Materials and Methods: Patient-specific bone-subtracted MIPs consisted of 7 normal and 11 PAD. The train/validation set consisted of 126 MIPs (bone-subtracted CTA runoff projections at ~ 6-degree rotations) from 4 patients (2 normal, 2 PAD) corresponding to 66 normal and 60 indicating PAD. Each MIP was resampled to 900 x 300 pixels before being split into 3* 300 x 300 segments along the subject’s height (3 segments per MIP image). We implement a vision transformer that: 1) transforms each image segment into 100 square patches, 2) extracts neural representations (fixed length numerical vectors), and 3) culminates in a multilayer perceptron that classifies PAD status.

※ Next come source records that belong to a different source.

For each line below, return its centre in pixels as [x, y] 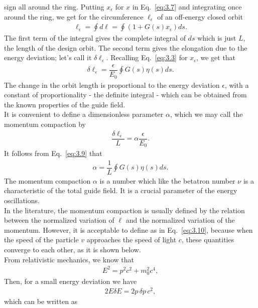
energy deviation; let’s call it [48, 57]
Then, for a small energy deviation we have [71, 281]
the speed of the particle [41, 240]
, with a [237, 85]
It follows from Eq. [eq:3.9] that [53, 153]
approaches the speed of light [132, 240]
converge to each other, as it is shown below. [73, 249]
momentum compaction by [45, 124]
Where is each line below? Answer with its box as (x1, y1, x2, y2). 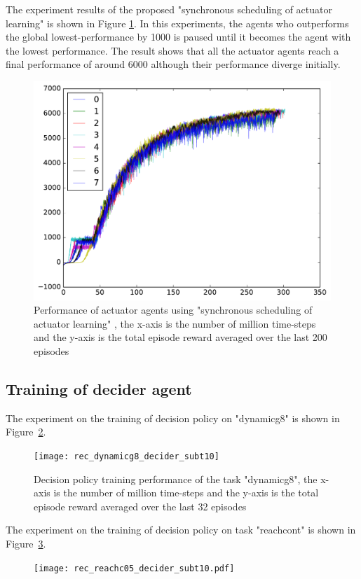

Results: Segment-level classification was performed on the validation set where each prediction is associated with a segment. Segment-level classification achieved A) train set: 88% accuracy, 93% sensitivity, and 83% specificity; B) validation set: 91% accuracy, 91% sensitivity, and 92% specificity. MIP-level classification was performed on the validation set where each prediction is associated with the majority prediction taken across each MIP’s segments (3 segment predictions and 1 MIP prediction). MIP-level classification performance achieved A) train set: 100% accuracy, 100% sensitivity, and 100% specificity; B) validation set: 92% accuracy, 89% sensitivity, and 95% specificity.
Conclusions: Novel binary classifier has promise for identifying PAD status from MIPs and improving the screening of CTA runoffs during radiologist review. Our 3-segment approach to characterizing MIPs may also have potential for regional localization of PAD.